:: The data ::
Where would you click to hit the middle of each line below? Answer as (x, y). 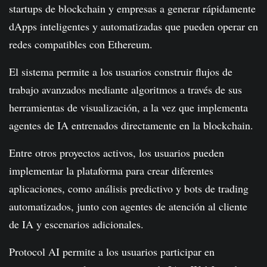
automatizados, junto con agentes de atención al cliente (128, 207)
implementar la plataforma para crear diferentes (111, 171)
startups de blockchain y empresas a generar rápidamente (132, 9)
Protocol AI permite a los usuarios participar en (112, 252)
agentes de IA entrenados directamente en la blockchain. (131, 125)
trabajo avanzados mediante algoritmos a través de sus (125, 90)
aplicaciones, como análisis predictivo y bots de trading (129, 189)
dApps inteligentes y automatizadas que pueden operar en (133, 27)
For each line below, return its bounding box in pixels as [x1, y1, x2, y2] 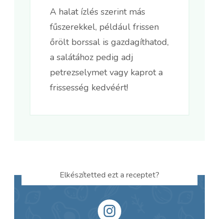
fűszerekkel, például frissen [50, 21, 159, 33]
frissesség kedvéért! [50, 81, 128, 93]
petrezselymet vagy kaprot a [50, 66, 163, 78]
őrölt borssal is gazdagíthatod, [50, 36, 169, 48]
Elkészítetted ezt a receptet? [60, 169, 159, 180]
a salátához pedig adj [50, 51, 133, 63]
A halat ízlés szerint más [50, 5, 145, 18]
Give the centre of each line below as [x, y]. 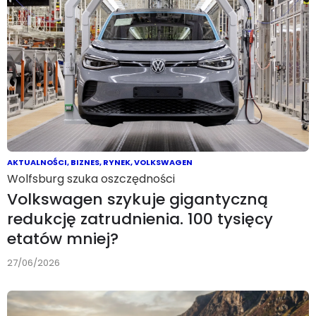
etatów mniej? [63, 239]
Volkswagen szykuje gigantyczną [138, 200]
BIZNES [85, 163]
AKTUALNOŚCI [37, 163]
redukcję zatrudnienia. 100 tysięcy [140, 219]
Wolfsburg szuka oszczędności [91, 179]
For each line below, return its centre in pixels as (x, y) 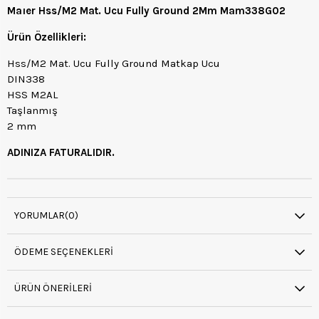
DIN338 (26, 79)
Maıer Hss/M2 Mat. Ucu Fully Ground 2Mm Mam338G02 (146, 11)
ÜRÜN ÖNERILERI (53, 288)
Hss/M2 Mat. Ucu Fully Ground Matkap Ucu (114, 64)
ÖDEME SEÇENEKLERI (64, 252)
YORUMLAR (40, 216)
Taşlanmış (32, 111)
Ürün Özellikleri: (47, 37)
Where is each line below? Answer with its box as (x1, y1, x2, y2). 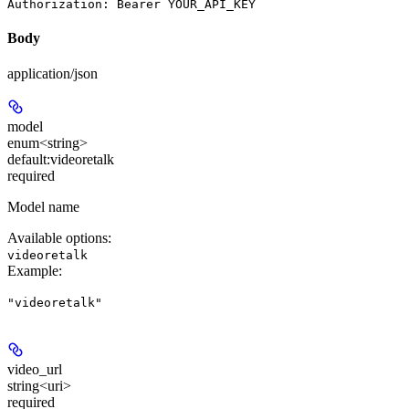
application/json (7, 66, 98, 82)
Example (7, 263, 58, 279)
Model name (7, 199, 79, 215)
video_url (7, 362, 62, 378)
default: (7, 152, 50, 168)
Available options (7, 230, 108, 246)
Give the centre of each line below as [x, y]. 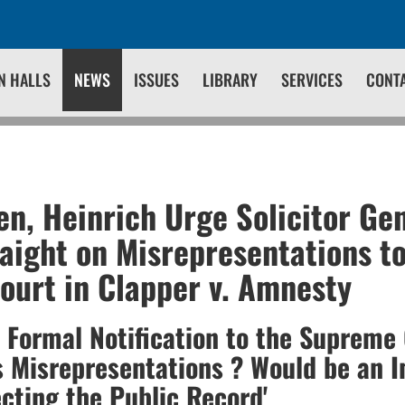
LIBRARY [230, 80]
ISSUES [156, 80]
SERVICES [312, 80]
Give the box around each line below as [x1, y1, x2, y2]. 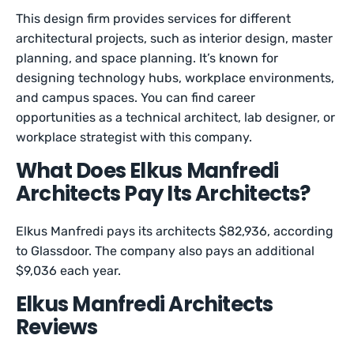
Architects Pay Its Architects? [16, 179, 311, 208]
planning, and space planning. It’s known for [16, 51, 279, 66]
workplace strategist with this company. [16, 130, 256, 145]
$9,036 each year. [16, 263, 125, 278]
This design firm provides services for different [16, 11, 292, 26]
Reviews [16, 313, 98, 341]
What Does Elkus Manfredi [16, 156, 279, 185]
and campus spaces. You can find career [16, 90, 256, 105]
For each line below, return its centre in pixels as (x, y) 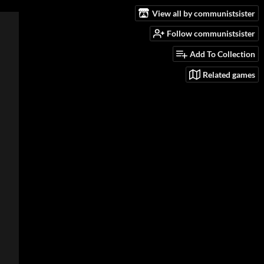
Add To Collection (222, 54)
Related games (229, 74)
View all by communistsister (204, 13)
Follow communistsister (211, 34)
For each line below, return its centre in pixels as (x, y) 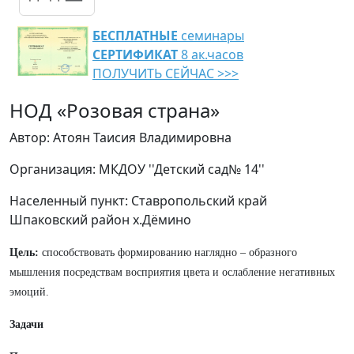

:: Exercise objective ::
Wherever the word "Ground" occurs in a line of the listing, copy that line.

:: Solution ::
Maıer Hss/M2 Mat. Ucu Fully Ground 2Mm Mam338G02 (146, 11)
Hss/M2 Mat. Ucu Fully Ground Matkap Ucu (114, 64)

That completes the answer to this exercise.